The input:
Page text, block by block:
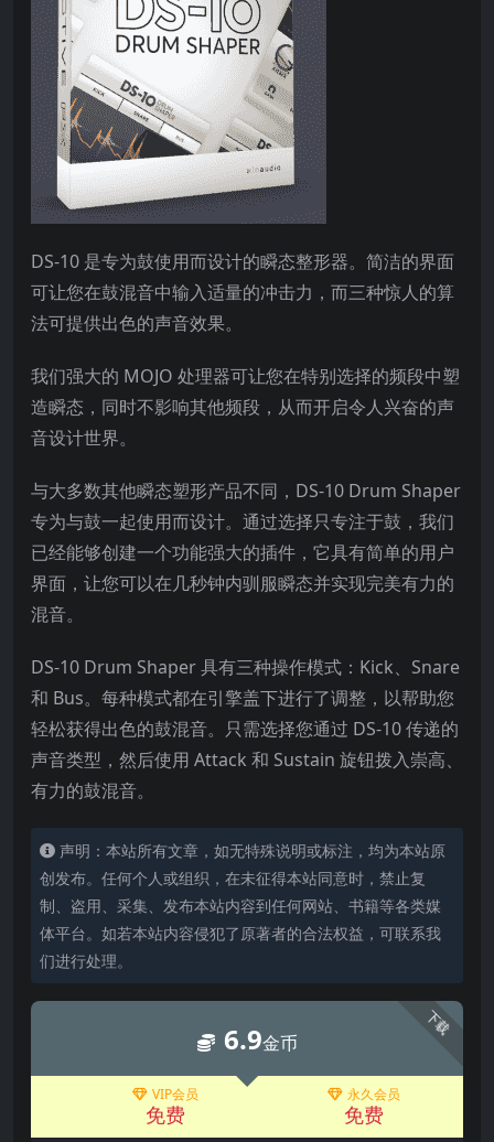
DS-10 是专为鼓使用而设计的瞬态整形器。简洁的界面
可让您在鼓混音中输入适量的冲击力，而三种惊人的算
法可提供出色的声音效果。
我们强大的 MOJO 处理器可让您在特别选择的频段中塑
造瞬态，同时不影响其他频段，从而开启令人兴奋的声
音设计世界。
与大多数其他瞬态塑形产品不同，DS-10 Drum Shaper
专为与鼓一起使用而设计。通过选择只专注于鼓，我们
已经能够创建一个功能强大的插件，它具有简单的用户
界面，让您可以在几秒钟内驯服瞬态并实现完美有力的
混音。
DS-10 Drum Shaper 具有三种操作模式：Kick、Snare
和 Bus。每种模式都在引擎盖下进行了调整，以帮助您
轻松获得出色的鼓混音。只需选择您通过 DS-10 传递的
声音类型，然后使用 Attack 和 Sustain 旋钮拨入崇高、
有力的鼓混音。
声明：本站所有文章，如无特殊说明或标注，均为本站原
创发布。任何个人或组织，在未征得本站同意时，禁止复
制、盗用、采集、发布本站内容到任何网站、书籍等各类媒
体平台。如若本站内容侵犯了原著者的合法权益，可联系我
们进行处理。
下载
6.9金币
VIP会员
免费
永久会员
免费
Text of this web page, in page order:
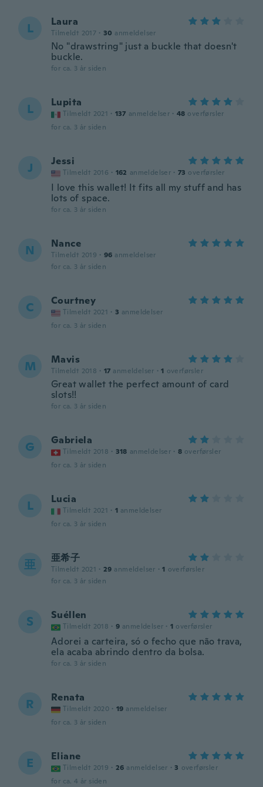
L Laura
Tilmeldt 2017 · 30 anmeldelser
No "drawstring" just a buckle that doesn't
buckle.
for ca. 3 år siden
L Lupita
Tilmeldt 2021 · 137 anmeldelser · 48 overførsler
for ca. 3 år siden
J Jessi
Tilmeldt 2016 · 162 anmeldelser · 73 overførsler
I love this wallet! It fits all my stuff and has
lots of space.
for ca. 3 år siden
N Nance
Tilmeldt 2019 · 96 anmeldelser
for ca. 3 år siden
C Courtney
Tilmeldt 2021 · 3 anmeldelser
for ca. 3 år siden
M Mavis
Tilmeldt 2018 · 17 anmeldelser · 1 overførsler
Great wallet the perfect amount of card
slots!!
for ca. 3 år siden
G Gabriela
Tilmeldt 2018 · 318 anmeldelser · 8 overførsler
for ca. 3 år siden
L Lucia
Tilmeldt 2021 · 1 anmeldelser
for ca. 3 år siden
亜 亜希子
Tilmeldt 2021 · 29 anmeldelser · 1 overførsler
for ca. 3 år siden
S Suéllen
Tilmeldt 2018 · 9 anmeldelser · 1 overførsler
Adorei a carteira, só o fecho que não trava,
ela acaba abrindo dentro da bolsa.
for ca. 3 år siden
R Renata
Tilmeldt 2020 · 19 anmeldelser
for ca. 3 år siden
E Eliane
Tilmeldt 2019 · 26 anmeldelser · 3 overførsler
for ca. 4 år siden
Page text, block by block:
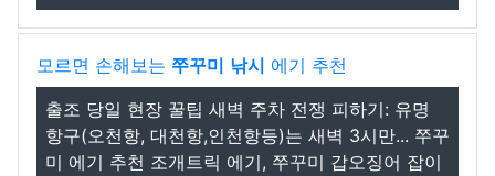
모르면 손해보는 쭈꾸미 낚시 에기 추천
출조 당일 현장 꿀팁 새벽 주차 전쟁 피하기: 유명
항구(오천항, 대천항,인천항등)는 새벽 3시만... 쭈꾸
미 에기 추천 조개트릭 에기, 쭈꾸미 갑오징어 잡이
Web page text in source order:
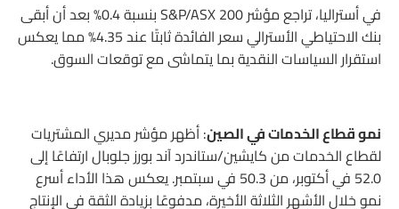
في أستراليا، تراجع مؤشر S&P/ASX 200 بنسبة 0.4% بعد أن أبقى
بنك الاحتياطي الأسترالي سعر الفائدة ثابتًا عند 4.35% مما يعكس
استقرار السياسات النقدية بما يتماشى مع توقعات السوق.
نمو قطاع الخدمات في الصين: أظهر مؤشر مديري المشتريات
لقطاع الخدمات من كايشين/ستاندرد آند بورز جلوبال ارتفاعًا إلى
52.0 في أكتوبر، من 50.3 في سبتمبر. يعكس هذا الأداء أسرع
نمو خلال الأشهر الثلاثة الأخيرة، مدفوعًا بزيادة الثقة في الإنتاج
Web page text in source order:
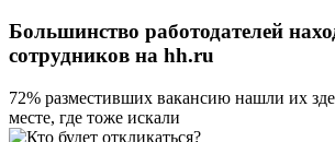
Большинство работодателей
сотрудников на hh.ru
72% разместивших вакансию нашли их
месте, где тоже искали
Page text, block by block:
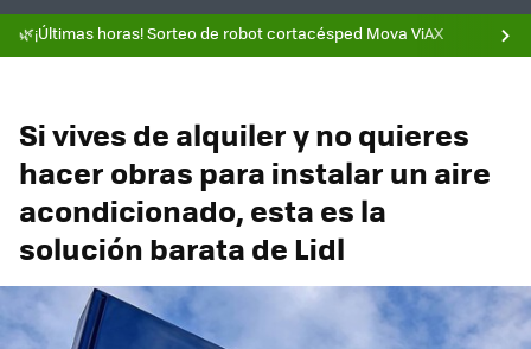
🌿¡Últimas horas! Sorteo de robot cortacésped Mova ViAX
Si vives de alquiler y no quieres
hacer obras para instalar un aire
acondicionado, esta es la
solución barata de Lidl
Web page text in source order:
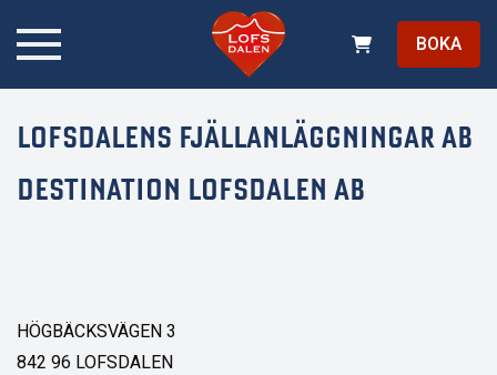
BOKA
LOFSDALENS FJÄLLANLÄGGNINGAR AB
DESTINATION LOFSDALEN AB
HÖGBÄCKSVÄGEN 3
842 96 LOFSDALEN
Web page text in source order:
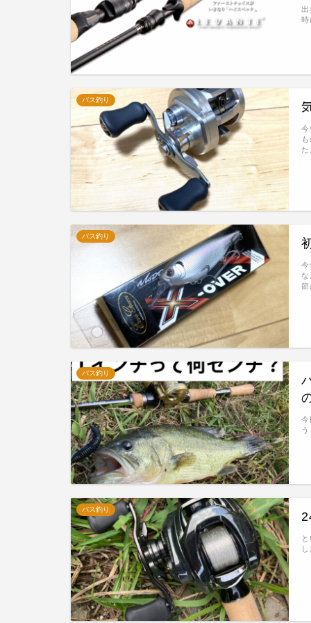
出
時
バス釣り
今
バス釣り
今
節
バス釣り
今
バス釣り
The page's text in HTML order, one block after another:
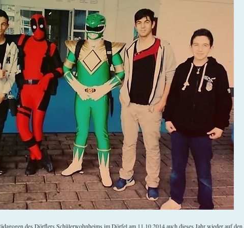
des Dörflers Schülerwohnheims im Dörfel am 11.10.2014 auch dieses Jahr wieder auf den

Exercise details: From the records above, quote word for word only the lines beginning at the line that has "لقطاع الخدمات من" and stopping after the line that has "hacer obras para instalar un aire". Omit the pictures.

Task result:
لقطاع الخدمات من كايشين/ستاندرد آند بورز جلوبال ارتفاعًا إلى
52.0 في أكتوبر، من 50.3 في سبتمبر. يعكس هذا الأداء أسرع
نمو خلال الأشهر الثلاثة الأخيرة، مدفوعًا بزيادة الثقة في الإنتاج
Web page text in source order:
Большинство работодателей
сотрудников на hh.ru
72% разместивших вакансию нашли их
месте, где тоже искали
Page text, block by block:
🌿¡Últimas horas! Sorteo de robot cortacésped Mova ViAX
Si vives de alquiler y no quieres
hacer obras para instalar un aire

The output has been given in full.